# Supplied entries:

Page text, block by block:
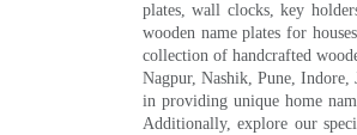
plates, wall clocks, key
wooden name plates for
collection of handcrafted
Nagpur, Nashik, Pune,
in providing unique home
Additionally, explore our
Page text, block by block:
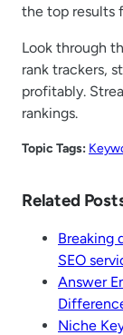
the top results
Look through
rank trackers,
profitably.
rankings.
Topic Tags:
Related
Breaking
SEO
Answer
Niche
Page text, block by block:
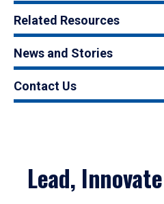
Related Resources
News and Stories
Contact Us
Lead,
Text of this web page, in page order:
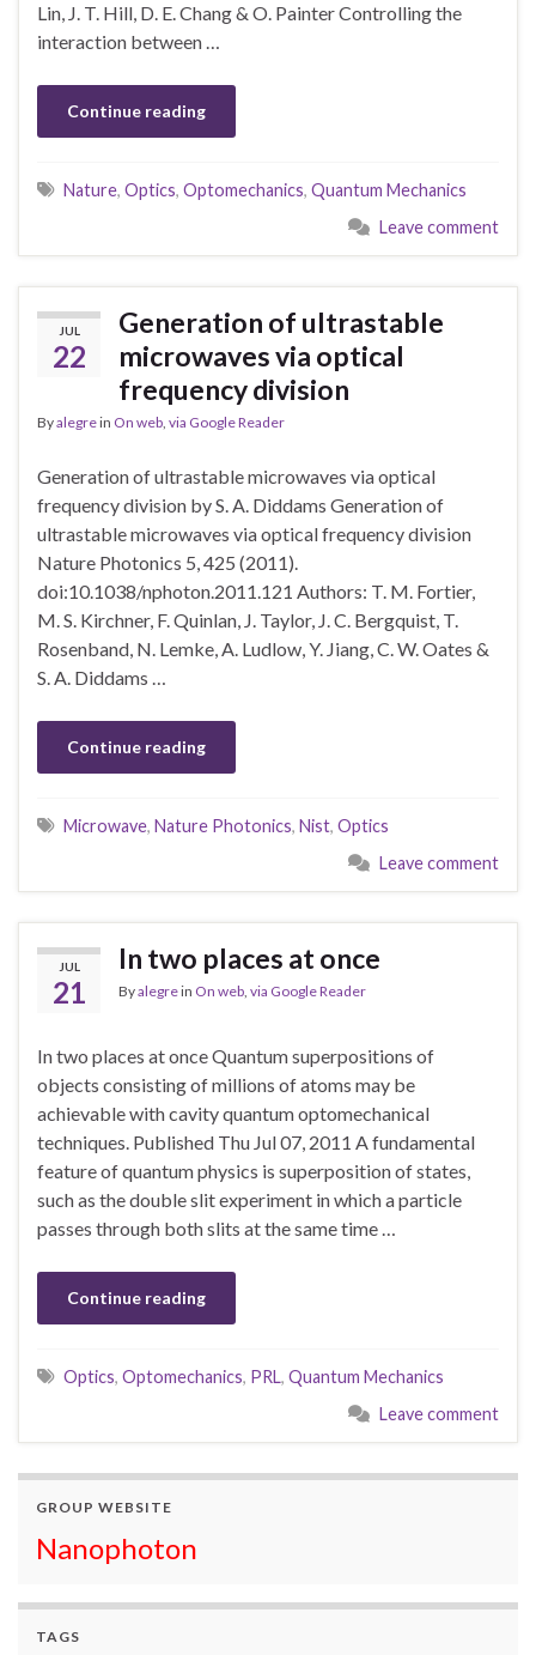
Lin, J. T. Hill, D. E. Chang & O. Painter Controlling the
interaction between …
Continue reading
Nature, Optics, Optomechanics, Quantum Mechanics
Leave comment
JUL
22
Generation of ultrastable
microwaves via optical
frequency division
Byalegrein On web, via Google Reader
Generation of ultrastable microwaves via optical
frequency division by S. A. Diddams Generation of
ultrastable microwaves via optical frequency division
Nature Photonics 5, 425 (2011).
doi:10.1038/nphoton.2011.121 Authors: T. M. Fortier,
M. S. Kirchner, F. Quinlan, J. Taylor, J. C. Bergquist, T.
Rosenband, N. Lemke, A. Ludlow, Y. Jiang, C. W. Oates &
S. A. Diddams …
Continue reading
Microwave, Nature Photonics, Nist, Optics
Leave comment
JUL
21
In two places at once
Byalegrein On web, via Google Reader
In two places at once Quantum superpositions of
objects consisting of millions of atoms may be
achievable with cavity quantum optomechanical
techniques. Published Thu Jul 07, 2011 A fundamental
feature of quantum physics is superposition of states,
such as the double slit experiment in which a particle
passes through both slits at the same time …
Continue reading
Optics, Optomechanics, PRL, Quantum Mechanics
Leave comment
GROUP WEBSITE
Nanophoton
TAGS
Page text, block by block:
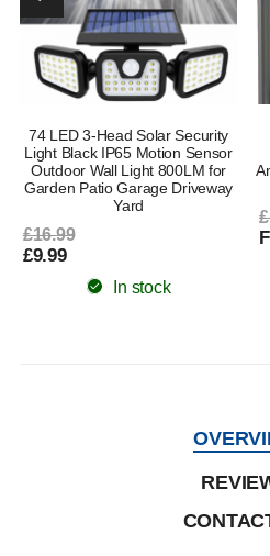
74 LED 3-Head Solar Security
Light Black IP65 Motion Sensor
Outdoor Wall Light 800LM for
Garden Patio Garage Driveway
Yard
£16.99
£9.99
In stock
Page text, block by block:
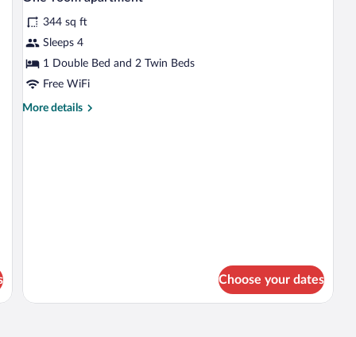
all
photos
for
One-
room
344 sq ft
Sleeps 4
1 Double Bed and 2 Twin Beds
Free WiFi
More details
More
Choose your dates
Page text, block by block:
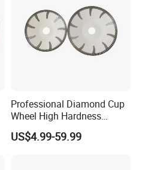
Professional Diamond Cup
Wheel High Hardness
Abrasive Grinding Cup
Wheel for Concrete Marble
US$4.99-59.99
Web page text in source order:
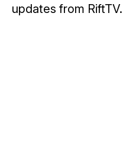
updates from RiftTV.
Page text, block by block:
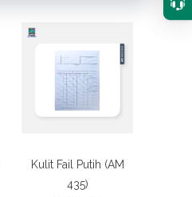
Kulit Fail Putih (AM
435)
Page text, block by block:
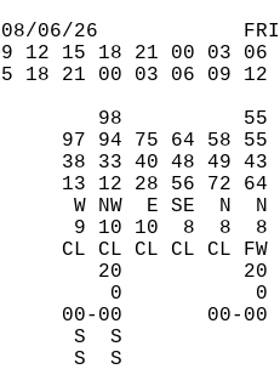
08/06/26
12 15 18 21 00 03
18 21 00 03 06 09
98
94 75 64 58 55
38 33 40 48 49 43
12 28 56 72 64
W NW  E SE  N  N
9 10 10  8  8  8
CL CL CL CL FW
20
0
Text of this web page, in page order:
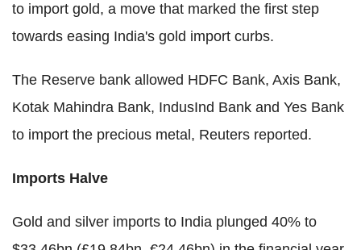
to import gold, a move that marked the first step
towards easing India's gold import curbs.
The Reserve bank allowed HDFC Bank, Axis Bank,
Kotak Mahindra Bank, IndusInd Bank and Yes Bank
to import the precious metal, Reuters reported.
Imports Halve
Gold and silver imports to India plunged 40% to

# What is needed:
When the string "Optomechanics" occurs in a line of the material, that line belongs in the answer.

# Task response:
Nature, Optics, Optomechanics, Quantum Mechanics
Optics, Optomechanics, PRL, Quantum Mechanics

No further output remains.